Shutterstock leads all media companies in AI licensing revenue: CEO Paul J. Hennessy told Bloomberg the company expected $138 million in 2024, up from $104 million in 2023. Its CFO said individual Big Tech deals ranged from $25 million to $50 million each.
Pricing structures are shifting
The initial wave of AI content licensing deals in 2023 and 2024 focused on flat-rate annual fees, most of which were for training. That structure is already evolving.
Publishers now get paid when AI systems fetch or ground their content in real time, and Reddit anticipated this second wave of usage-based pricing. Reddit is discussing with Google and OpenAI a future deal structure that could enable dynamic pricing, where the platform earns more as its data becomes more valuable to AI-generated answers. Reddit CEO Steve Huffman said during a July 2025 earnings call that "every variable has changed since we signed those first deals" and that the company's corpus is "bigger" and "more essential," putting it in a strong position to renegotiate.
Meanwhile, revenue-sharing models are on the rise, according to Yulia Petrossian Boyle, founder of YPB Global, who noted that publishers earn a portion of subscription revenue or performance-based compensation. ProRata, an AI search startup, pays 50% of all revenues from its Gist.AI product to publishers, according to AI Watch.dog.

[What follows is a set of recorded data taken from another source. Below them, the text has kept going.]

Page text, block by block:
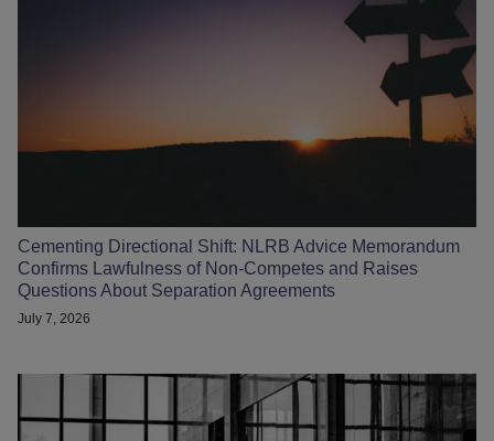
Cementing Directional Shift: NLRB Advice Memorandum
Confirms Lawfulness of Non-Competes and Raises
Questions About Separation Agreements
July 7, 2026
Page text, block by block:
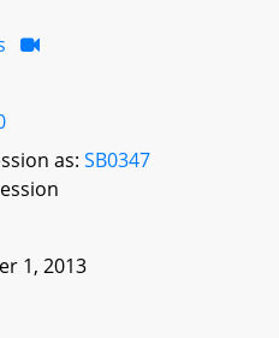
as: SB0347
1, 2013
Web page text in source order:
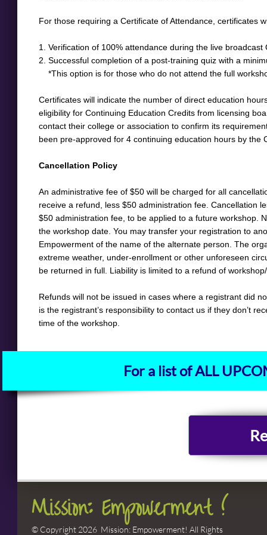
For a list of ALL
For those requiring a Certificate of Attendance, certificates
1. Verification of 100% attendance during the live broadcast
2. Successful completion of a post-training quiz with a
*This option is for those who do not attend the full
Certificates will indicate the number of direct education
eligibility for Continuing Education Credits from licensing
contact their college or association to confirm its
been pre-approved for 4 continuing education hours by the
Cancellation Policy
An administrative fee of $50 will be charged for all
receive a refund, less $50 administration fee. Cancellation
$50 administration fee, to be applied to a future workshop.
the workshop date. You may transfer your registration to
Empowerment of the name of the alternate person. The
extreme weather, under-enrollment or other unforeseen
be returned in full. Liability is limited to a refund of
Refunds will not be issued in cases where a registrant did
is the registrant’s responsibility to contact us if they don’t
time of the workshop.
© Copyright 2026 Mission: Empowerment! All Rights
Mission: Empowerment !
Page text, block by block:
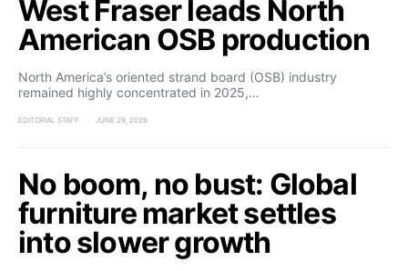
West Fraser leads North
American OSB production
North America’s oriented strand board (OSB) industry
remained highly concentrated in 2025,…
EDITORIAL STAFF JUNE 29, 2026
No boom, no bust: Global
furniture market settles
into slower growth
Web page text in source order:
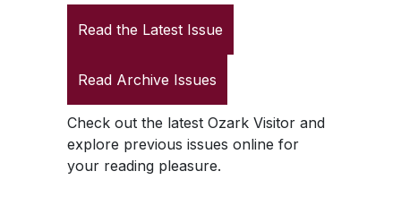
Read the Latest Issue
Read Archive Issues
Check out the latest Ozark Visitorand
explore previous issues online for
your reading pleasure.
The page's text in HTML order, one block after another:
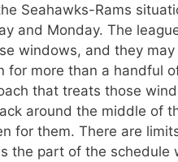
Seahawks-Rams
and Monday. The
windows, and they
for more than a handful
that treats those
around the middle of
for them. There are
the part of the schedule
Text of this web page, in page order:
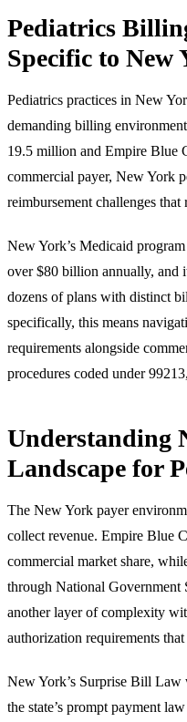
Pediatrics
Specific to New
Pediatrics practices in New
demanding billing
19.5 million and Empire Blue
commercial payer, New York
reimbursement challenges
New York’s Medicaid
over $80 billion annually, and
dozens of plans with distinct
specifically, this means
requirements alongside
procedures coded under
Understanding
Landscape for
The New York payer
collect revenue. Empire Blue
commercial market share,
through National Government
another layer of complexity
authorization requirements
New York’s Surprise Bill Law
the state’s prompt payment
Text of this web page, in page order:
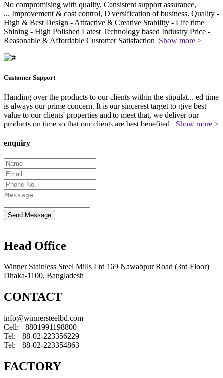
No compromising with quality, Consistent support assurance,
... Improvement & cost control, Diversification of business. Quality -
High & Best Design - Attractive & Creative Stability - Life time
Shining - High Polished Latest Technology based Industry Price -
Reasonable & Affordable Customer Satisfaction Show more >
Customer Support
Handing over the products to our clients within the stipulat... ed time
is always our prime concern. It is our sincerest target to give best
value to our clients' properties and to meet that, we deliver our
products on time so that our clients are best benefited. Show more >
enquiry
Send Message
Head Office
Winner Stainless Steel Mills Ltd 169 Nawabpur Road (3rd Floor)
Dhaka-1100, Bangladesh
CONTACT
info@winnersteelbd.com
Cell: +8801991198800
Tel: +88-02-223356229
Tel: +88-02-223354863
FACTORY
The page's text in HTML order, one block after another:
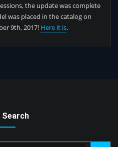
the update was complete
was placed in the catalog on
9th, 2017! Here it is.
Search
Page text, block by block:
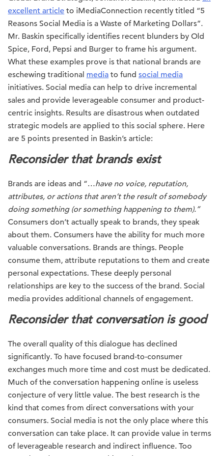
excellent article to iMediaConnection recently titled “5
Reasons Social Media is a Waste of Marketing Dollars”.
Mr. Baskin specifically identifies recent blunders by Old
Spice, Ford, Pepsi and Burger to frame his argument.
What these examples prove is that national brands are
eschewing traditional media to fund social media
initiatives. Social media can help to drive incremental
sales and provide leverageable consumer and product-
centric insights. Results are disastrous when outdated
strategic models are applied to this social sphere. Here
are 5 points presented in Baskin’s article:
Reconsider that brands exist
Brands are ideas and “…have no voice, reputation,
attributes, or actions that aren’t the result of somebody
doing something (or something happening to them).”
Consumers don’t actually speak to brands, they speak
about them. Consumers have the ability for much more
valuable conversations. Brands are things. People
consume them, attribute reputations to them and create
personal expectations. These deeply personal
relationships are key to the success of the brand. Social
media provides additional channels of engagement.
Reconsider that conversation is good
The overall quality of this dialogue has declined
significantly. To have focused brand-to-consumer
exchanges much more time and cost must be dedicated.
Much of the conversation happening online is useless
conjecture of very little value. The best research is the
kind that comes from direct conversations with your
consumers. Social media is not the only place where this
conversation can take place. It can provide value in terms
of leverageable research and indirect influence. Too

Personal data: Valuable in theory, cheap in practice
The deals above involve institutions. For individuals, the economics remain lopsided.
Vana, a startup spun out of MIT, has attracted more than a million users who contribute personal data across various pools, with typical individual payouts still small at roughly a few dollars, Vana told Axios. Vana CEO Anna Kazlauskas has acknowledged the scale problem: "My data on its own isn't that valuable, but a data pool with tens of thousands or millions of people is really valuable," she said in an MIT News profile.
"A lot of the fear around AI comes from the lack of proper attribution and economics," Kazlauskas told Quartz. "If you teach AI how to do your job, you should actually own that AI model."
The gap between institutional and individual compensation reflects a structural asymmetry. News Corp can negotiate from a position of legal leverage, archives, and editorial infrastructure. An individual's Spotify $SPOT listening history or Instagram engagement data has no comparable bargaining power unless pooled.
The approaching scarcity
These prices reflect a market under pressure. Epoch AI, a research organization that tracks AI scaling constraints, projects with 80% confidence that the stock of publicly available human-generated data will be fully utilized between 2026 and 2032, according to its published research. The indexed web contains about 500 trillion words of unique text, with a projected 50% increase by 2030. That sounds large, but frontier models consume data faster than the internet produces it.
The scarcity extends beyond volume. As AI systems move into robotics, augmented reality, and health care, they need data types that were never on the public internet. Drone imagery, fitness tracker logs, and enterprise telemetry sit behind walls of ownership, consent, and technical formatting.
Publishers signing deals in 2023 and 2024 were pricing an asset with no established market against a buyer with far better information about how much it needed them. That information gap is narrowing. Prices are rising. And the sellers, for the first time, know what they have.